## HOW TO COMPLETE THIS TASK
Pull out every line below that contains the word "page".

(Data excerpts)
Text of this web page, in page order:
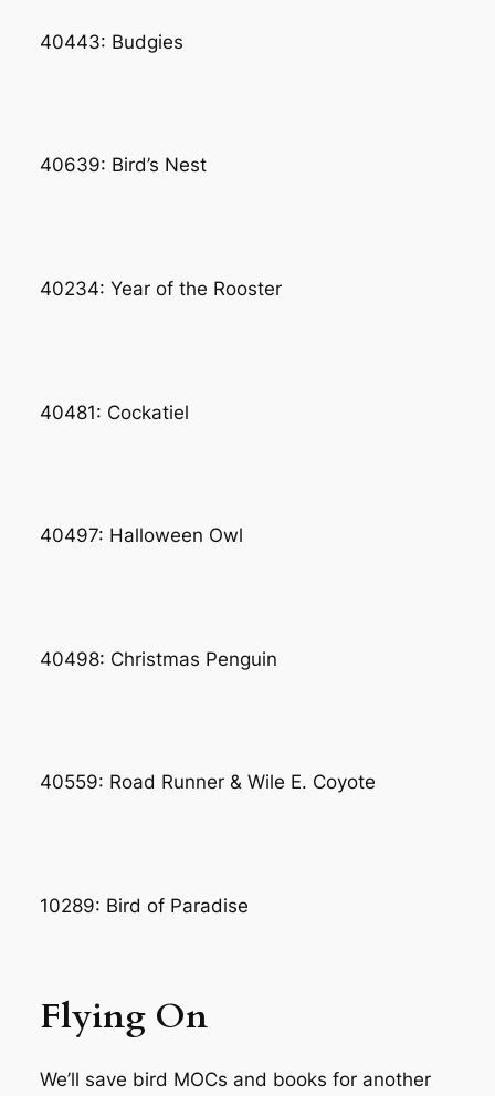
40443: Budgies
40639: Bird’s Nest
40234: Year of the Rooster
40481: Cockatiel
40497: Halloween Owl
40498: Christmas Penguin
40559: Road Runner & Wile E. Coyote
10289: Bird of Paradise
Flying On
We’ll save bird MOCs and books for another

==

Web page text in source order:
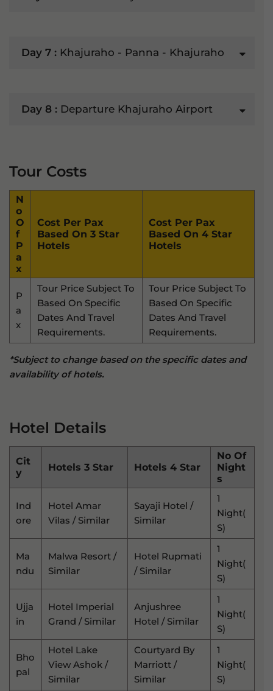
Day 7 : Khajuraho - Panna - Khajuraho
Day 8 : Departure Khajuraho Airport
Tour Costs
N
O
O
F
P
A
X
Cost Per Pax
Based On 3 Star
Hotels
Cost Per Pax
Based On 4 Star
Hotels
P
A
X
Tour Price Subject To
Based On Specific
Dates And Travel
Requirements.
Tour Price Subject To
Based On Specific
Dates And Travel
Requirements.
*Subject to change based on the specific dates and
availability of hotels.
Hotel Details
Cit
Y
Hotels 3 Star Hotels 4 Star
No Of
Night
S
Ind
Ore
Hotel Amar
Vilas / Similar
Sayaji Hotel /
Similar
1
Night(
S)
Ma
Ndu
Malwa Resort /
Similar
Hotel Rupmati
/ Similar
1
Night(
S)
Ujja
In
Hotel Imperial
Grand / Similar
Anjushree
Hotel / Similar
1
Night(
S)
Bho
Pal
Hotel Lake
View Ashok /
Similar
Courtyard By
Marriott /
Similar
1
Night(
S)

## TASK OUTPUT
Text of this web page, in page order:
Web page text in source order:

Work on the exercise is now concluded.